J'ai rencontré Vasyl ce même matin dans la ville polonaise de Zamość. Grand et élancé, il est le président élu du Rotary club d'Ukraine Unity Passport. Il s'est levé à l'aube pour traverser la frontière et venir me chercher.
Après l'invasion russe, le gouvernement ukrainien a interdit à la plupart des hommes de moins de 60 ans de quitter le pays afin qu'ils restent disponibles pour le service militaire. J'ai donc demandé son statut militaire à Vasyl qui m'a répondu : « Pas encore, j'aide mon pays d'une manière différente ». Équipé d'un laissez-passer spécial, il se rend en effet en Pologne plusieurs fois par mois avec d'autres membres du Rotary pour collecter de la nourriture, des médicaments, des vêtements et des groupes électrogènes donnés par les Rotary clubs du monde entier ; ils organisent ensuite leur distribution dans les villes durement touchées. Peu de temps avant ma visite, ils se sont rendus en Pologne pour récupérer la deuxième des deux ambulances donnée par des membres du Rotary club de Medford Sunrise (États-Unis). Ils sont également rentrés récemment avec un minibus rempli de fournitures médicales, dons de Rotariens en Finlande.

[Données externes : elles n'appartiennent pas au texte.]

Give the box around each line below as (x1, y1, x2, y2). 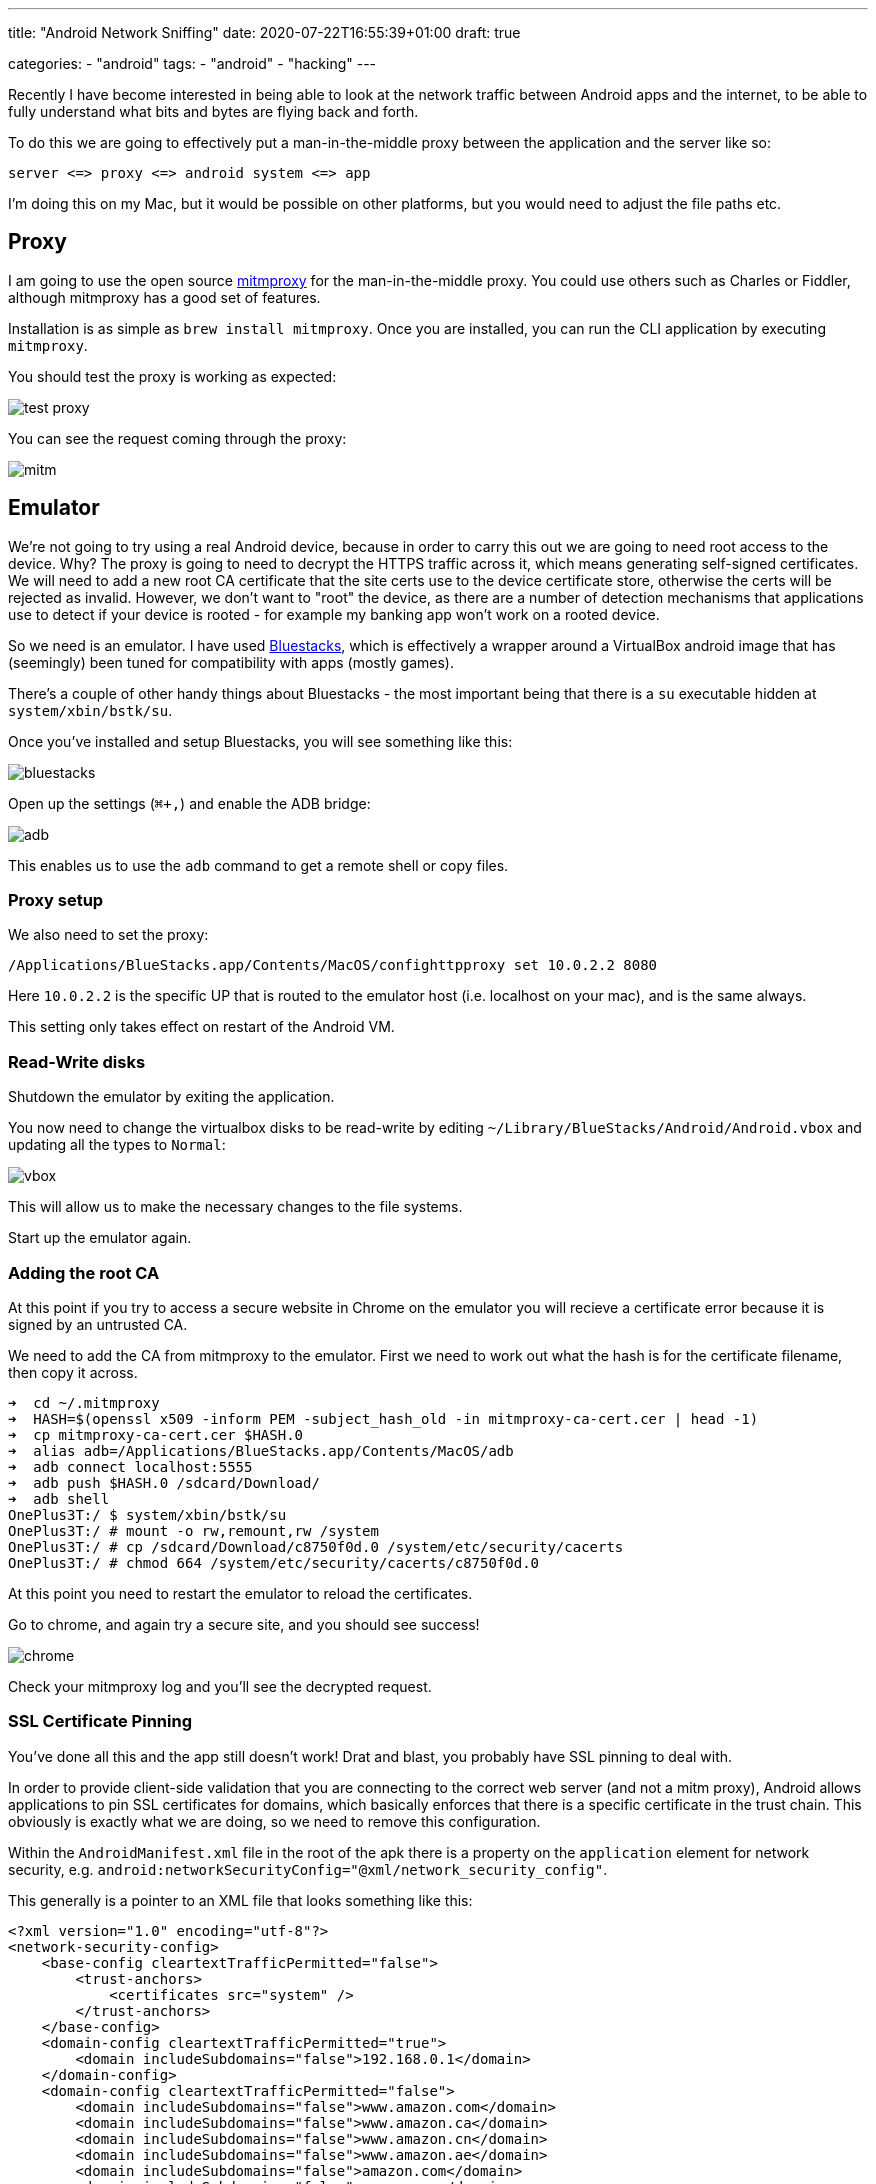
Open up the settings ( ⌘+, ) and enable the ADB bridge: (8, 794, 371, 812)
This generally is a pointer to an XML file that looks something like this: (8, 1891, 473, 1909)
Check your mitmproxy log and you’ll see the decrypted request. (8, 1677, 432, 1695)
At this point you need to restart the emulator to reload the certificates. (8, 1584, 473, 1602)
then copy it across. (8, 1363, 138, 1381)
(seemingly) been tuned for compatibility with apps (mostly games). (8, 653, 454, 671)
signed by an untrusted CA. (8, 1315, 188, 1333)
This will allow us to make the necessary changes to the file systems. (8, 1198, 463, 1216)

« C'est là que l'on voit la beauté du réseau rotarien », dit-il.
Alors que nous approchons de la frontière polonaise, nous passons devant une longue file de camions. Vasyl dit que la file d'attente peut faire jusqu'à 5 kilomètres et que les chauffeurs doivent parfois attendre des jours pour traverser. Heureusement, celle pour les voitures particulières est courte — la guerre a décimé le tourisme. Au poste-frontière, Vasyl dit aux douaniers que je suis un bénévole civil des États-Unis et en quelques minutes deux visas sont tamponnés sur mon passeport.

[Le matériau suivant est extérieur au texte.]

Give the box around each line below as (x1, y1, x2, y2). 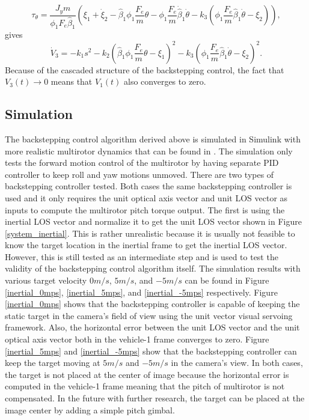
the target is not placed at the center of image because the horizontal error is (5, 368, 289, 380)
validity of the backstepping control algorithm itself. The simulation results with (5, 262, 301, 275)
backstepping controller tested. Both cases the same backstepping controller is (5, 180, 292, 192)
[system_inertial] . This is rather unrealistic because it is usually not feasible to (5, 227, 295, 239)
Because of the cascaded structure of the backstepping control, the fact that (5, 63, 284, 76)
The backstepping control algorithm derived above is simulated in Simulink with (5, 132, 301, 145)
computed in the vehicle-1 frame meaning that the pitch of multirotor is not (5, 380, 285, 392)
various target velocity (5, 274, 87, 287)
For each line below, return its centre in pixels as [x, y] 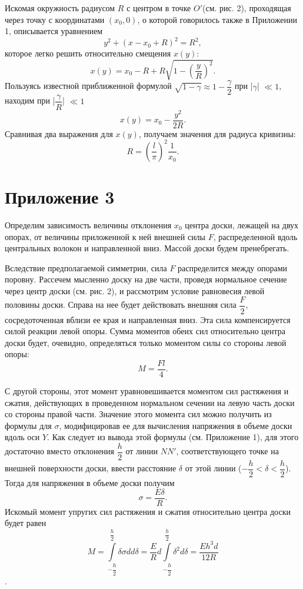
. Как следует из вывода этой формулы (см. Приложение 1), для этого [173, 437]
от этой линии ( [213, 468]
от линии [142, 451]
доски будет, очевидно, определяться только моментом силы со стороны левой [146, 342]
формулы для [28, 425]
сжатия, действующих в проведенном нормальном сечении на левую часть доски [150, 402]
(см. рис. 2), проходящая [247, 8]
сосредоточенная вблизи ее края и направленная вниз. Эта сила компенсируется [148, 319]
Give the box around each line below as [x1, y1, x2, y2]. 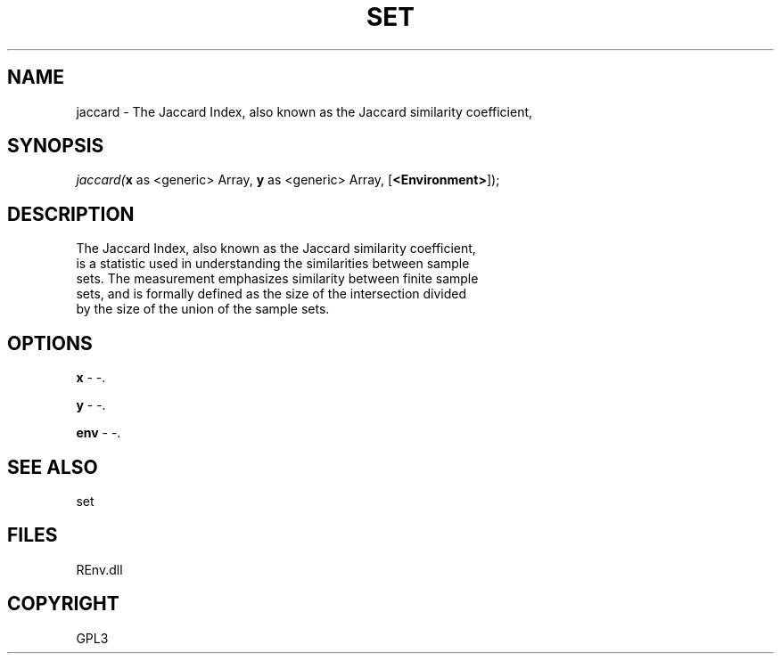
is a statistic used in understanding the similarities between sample [76, 256, 470, 272]
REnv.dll [76, 561, 123, 577]
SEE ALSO [7, 455, 98, 478]
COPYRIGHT [7, 592, 119, 616]
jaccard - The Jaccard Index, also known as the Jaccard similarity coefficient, [76, 103, 533, 119]
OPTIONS [7, 331, 93, 355]
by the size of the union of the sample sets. [76, 301, 330, 317]
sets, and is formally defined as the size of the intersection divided [76, 286, 467, 302]

L'idée que nous sommes sur le point d'entrer dans un pays en guerre m'a rendu visiblement tendu pendant le trajet, mais ce sentiment de nervosité fait maintenant place à de l'excitation. Je prends une photo d'un grand panneau bleu indiquant les distances jusqu'à Lviv et Kiev que j'envoie à mes collègues du Rotary, accompagnée d'un message jubilatoire : « Je viens d'entrer en Ukraine. »
Vendredi midi, nous approchons de Lviv
La région de Lviv a été le lieu de passage pour des millions d'Ukrainiens, principalement des femmes, des enfants et des personnes âgées, qui ont fui le pays. Au moment de ma visite, cette métropole de l'ouest de l'Ukraine a été largement épargnée par les bombardements massifs et les attaques de missiles, bien que des pilonnages plus récents ont affecté le réseau électrique de la ville rendant l'hiver difficile.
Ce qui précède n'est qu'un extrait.